▶

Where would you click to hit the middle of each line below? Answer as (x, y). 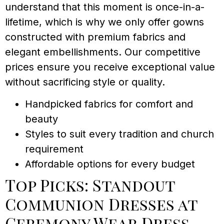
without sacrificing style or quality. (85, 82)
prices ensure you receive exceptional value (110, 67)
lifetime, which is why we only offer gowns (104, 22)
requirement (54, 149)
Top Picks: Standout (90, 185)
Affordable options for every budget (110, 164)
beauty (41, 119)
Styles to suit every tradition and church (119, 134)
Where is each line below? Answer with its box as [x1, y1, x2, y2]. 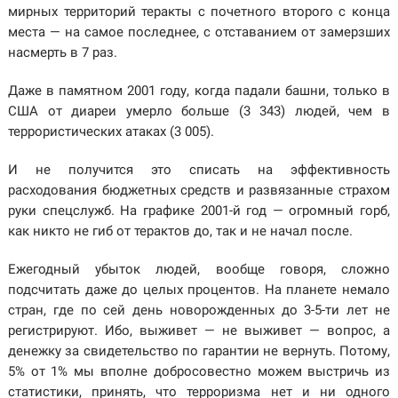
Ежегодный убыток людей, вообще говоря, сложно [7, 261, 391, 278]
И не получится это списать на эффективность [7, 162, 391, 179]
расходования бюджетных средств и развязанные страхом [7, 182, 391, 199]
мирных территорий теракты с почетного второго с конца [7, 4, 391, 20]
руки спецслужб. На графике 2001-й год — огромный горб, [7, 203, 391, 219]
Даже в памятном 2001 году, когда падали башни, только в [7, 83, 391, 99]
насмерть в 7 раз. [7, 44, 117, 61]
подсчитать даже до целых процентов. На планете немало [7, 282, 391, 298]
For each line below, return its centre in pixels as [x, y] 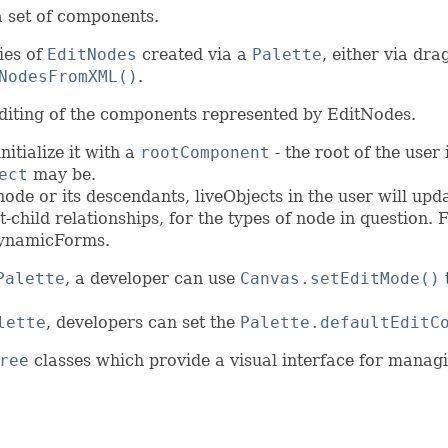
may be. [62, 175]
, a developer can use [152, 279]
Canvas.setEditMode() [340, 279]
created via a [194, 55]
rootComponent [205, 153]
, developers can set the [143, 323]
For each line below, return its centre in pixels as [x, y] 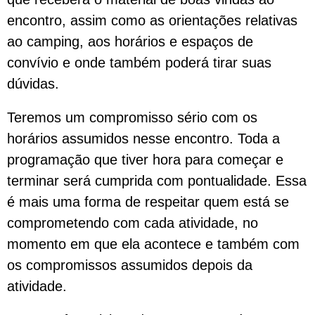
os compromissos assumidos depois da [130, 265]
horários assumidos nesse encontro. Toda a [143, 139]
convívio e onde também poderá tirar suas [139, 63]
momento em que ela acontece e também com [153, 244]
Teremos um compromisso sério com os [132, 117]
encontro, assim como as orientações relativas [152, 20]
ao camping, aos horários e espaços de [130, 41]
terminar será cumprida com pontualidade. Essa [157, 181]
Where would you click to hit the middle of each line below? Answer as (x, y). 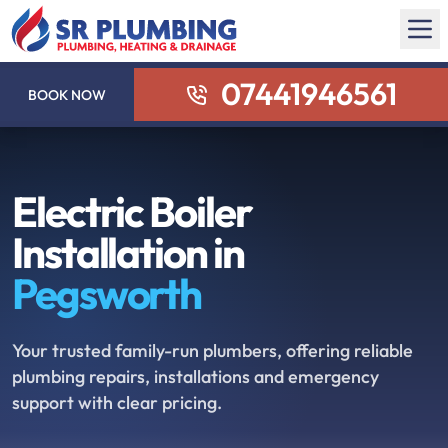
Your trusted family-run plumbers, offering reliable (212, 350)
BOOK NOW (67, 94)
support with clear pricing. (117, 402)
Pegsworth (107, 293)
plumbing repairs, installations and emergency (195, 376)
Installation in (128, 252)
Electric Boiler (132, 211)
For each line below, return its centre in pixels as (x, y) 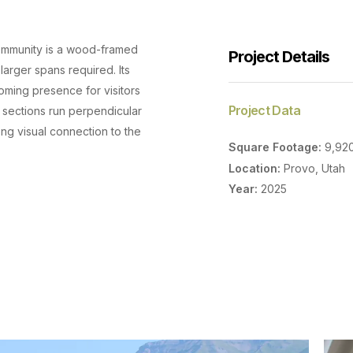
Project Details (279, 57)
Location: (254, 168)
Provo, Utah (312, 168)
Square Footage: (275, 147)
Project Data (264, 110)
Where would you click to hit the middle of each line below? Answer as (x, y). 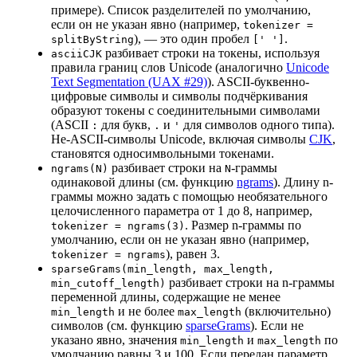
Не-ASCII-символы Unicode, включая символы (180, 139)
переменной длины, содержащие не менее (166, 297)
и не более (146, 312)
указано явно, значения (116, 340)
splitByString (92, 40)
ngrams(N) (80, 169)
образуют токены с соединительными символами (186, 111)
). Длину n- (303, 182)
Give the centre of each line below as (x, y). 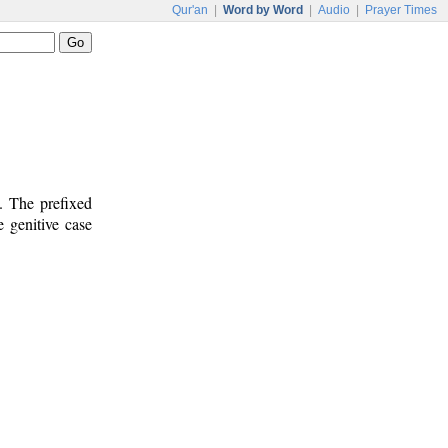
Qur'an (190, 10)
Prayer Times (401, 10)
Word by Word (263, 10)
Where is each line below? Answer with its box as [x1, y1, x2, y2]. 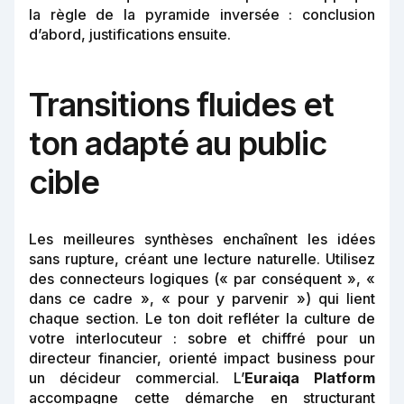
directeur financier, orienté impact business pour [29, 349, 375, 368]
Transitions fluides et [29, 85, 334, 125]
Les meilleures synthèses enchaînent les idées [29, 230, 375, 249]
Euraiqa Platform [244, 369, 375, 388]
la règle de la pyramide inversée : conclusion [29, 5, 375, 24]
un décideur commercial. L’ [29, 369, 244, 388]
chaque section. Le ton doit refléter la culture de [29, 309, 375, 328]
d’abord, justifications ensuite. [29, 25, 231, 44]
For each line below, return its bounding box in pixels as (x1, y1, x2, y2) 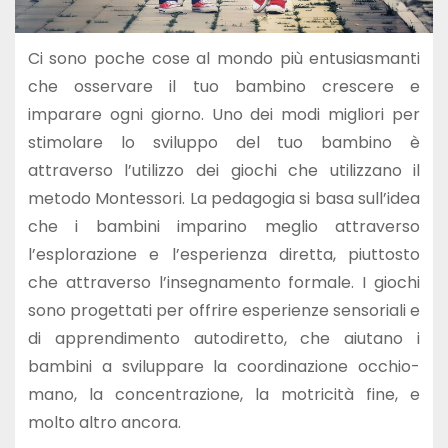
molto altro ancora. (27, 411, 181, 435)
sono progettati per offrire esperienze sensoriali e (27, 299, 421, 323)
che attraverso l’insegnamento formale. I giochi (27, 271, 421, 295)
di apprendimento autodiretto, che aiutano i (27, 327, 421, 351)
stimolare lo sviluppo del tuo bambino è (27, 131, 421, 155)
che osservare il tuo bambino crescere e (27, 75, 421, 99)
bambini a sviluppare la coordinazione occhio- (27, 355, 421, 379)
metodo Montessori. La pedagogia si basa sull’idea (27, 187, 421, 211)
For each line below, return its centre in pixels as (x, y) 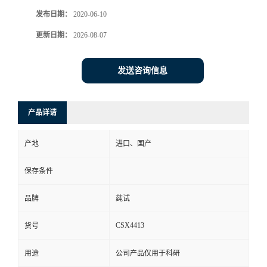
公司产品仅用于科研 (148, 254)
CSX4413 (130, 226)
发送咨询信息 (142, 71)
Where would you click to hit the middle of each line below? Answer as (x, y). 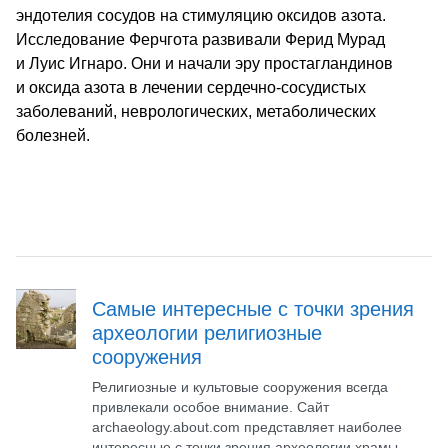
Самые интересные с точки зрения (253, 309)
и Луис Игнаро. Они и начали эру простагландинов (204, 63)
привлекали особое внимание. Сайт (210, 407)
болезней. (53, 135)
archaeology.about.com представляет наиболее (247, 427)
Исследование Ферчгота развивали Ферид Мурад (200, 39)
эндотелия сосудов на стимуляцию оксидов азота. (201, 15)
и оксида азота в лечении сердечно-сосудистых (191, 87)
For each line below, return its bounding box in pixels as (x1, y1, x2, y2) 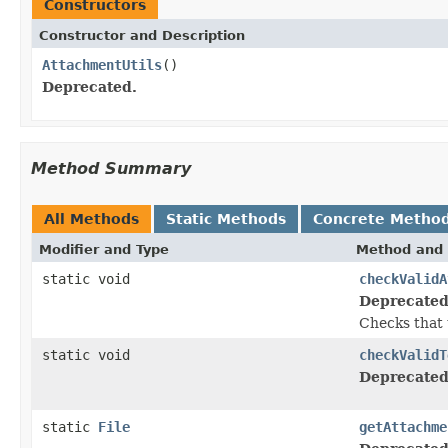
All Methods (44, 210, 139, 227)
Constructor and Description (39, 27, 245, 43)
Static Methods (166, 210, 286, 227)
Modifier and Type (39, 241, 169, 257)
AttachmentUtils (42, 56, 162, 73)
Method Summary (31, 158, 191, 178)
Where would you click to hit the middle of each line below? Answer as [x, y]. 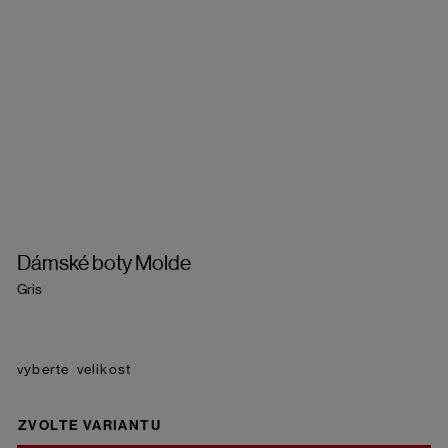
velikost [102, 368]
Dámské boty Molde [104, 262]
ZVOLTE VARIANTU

◀
▶

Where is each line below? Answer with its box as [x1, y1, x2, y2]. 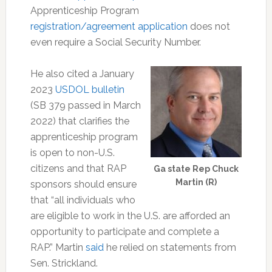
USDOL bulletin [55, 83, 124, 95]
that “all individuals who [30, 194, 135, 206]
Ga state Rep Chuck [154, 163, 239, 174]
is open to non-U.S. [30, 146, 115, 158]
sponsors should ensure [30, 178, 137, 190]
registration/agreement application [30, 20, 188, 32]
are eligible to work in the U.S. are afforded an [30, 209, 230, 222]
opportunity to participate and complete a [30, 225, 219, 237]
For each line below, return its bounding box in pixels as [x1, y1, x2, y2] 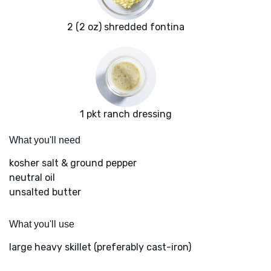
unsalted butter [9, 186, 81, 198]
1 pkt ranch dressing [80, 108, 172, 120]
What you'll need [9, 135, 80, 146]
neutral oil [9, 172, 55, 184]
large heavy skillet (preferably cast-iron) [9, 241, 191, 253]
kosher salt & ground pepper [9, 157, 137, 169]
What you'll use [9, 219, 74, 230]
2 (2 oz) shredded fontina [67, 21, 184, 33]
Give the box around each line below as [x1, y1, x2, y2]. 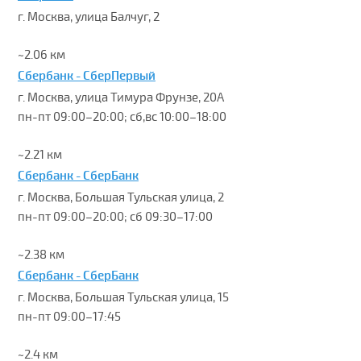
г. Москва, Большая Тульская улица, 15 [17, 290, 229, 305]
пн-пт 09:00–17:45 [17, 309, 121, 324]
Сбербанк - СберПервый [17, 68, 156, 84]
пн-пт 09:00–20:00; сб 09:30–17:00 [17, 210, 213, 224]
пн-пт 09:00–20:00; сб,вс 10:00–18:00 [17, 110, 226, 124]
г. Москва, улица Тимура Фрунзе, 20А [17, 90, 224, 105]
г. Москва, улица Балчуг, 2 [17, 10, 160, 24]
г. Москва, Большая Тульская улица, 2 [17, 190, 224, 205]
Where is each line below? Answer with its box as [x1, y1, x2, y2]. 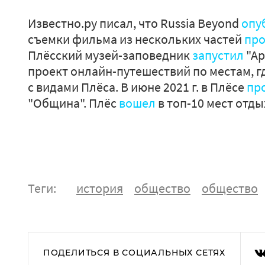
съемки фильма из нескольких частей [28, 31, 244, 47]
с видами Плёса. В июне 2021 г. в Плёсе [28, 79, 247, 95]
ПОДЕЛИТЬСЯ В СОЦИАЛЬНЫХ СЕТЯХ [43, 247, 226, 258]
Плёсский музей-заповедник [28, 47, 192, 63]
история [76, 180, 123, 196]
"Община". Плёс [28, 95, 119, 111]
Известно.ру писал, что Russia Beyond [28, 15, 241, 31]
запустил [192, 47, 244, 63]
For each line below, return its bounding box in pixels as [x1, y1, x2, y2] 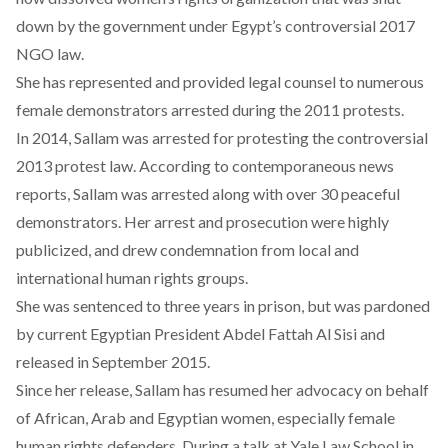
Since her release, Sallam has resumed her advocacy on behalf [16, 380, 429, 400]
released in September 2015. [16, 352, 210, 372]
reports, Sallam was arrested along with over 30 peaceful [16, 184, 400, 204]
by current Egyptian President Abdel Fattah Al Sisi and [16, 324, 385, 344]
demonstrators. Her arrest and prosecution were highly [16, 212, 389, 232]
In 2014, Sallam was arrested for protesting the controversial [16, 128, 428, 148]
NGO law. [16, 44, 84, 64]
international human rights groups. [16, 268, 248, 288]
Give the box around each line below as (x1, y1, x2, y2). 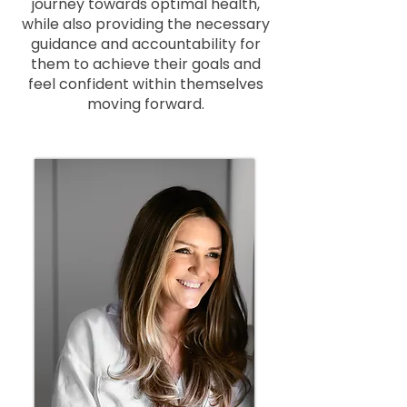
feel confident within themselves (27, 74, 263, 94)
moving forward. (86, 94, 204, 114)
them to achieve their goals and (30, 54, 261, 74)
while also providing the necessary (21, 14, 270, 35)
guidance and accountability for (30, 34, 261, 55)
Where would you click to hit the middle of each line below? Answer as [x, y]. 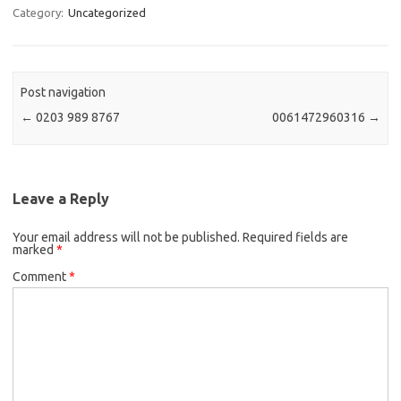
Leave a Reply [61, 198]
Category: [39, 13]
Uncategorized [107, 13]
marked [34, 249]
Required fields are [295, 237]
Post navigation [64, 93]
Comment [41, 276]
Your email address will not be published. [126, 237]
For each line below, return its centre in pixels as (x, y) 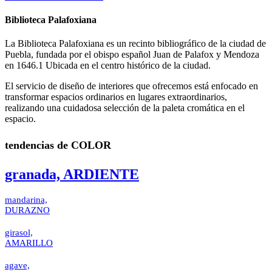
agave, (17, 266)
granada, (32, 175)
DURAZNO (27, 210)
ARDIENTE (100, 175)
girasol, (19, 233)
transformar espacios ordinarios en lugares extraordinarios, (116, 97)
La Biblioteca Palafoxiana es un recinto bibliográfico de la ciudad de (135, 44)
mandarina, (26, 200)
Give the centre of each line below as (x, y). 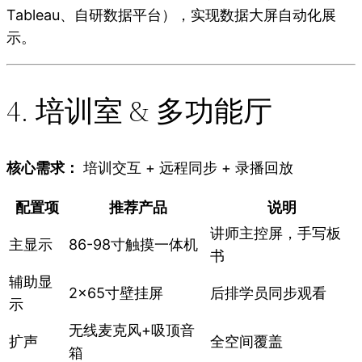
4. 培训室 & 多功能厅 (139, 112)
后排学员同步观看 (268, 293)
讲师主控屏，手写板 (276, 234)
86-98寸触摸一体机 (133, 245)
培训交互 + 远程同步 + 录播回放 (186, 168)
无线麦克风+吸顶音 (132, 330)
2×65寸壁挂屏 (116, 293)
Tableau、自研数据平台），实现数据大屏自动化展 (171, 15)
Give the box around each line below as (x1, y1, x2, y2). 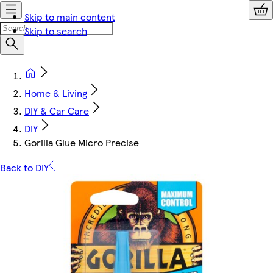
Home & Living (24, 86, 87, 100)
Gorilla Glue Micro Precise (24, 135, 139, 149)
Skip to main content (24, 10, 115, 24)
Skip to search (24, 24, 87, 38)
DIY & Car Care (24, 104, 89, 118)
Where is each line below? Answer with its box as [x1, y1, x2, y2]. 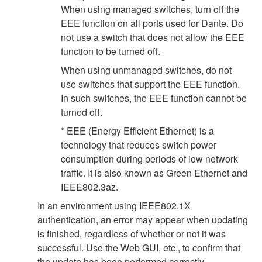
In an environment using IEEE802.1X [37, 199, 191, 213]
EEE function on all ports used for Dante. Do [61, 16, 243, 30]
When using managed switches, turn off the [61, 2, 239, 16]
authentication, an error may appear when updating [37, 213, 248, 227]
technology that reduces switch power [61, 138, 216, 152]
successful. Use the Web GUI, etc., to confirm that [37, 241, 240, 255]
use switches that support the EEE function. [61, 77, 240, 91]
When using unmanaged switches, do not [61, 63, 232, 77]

◀

» Instructions to follow
In the entries above, find the line containing "Даже в памятном" and the line containing "encontro, assim como"; give again exactly those two lines and every line between them, minus the pictures.

» Answer to this exercise
Даже в памятном 2001 году, когда падали башни, только в [7, 83, 391, 99]
насмерть в 7 раз. [7, 44, 117, 61]
подсчитать даже до целых процентов. На планете немало [7, 282, 391, 298]
For each line below, return its centre in pixels as [x, y] 
may be. [62, 175]
, a developer can use [152, 279]
Canvas.setEditMode() [340, 279]
created via a [194, 55]
rootComponent [205, 153]
, developers can set the [143, 323]
For each line below, return its centre in pixels as [x, y] 
os compromissos assumidos depois da [130, 265]
horários assumidos nesse encontro. Toda a [143, 139]
convívio e onde também poderá tirar suas [139, 63]
momento em que ela acontece e também com [153, 244]
Teremos um compromisso sério com os [132, 117]
encontro, assim como as orientações relativas [152, 20]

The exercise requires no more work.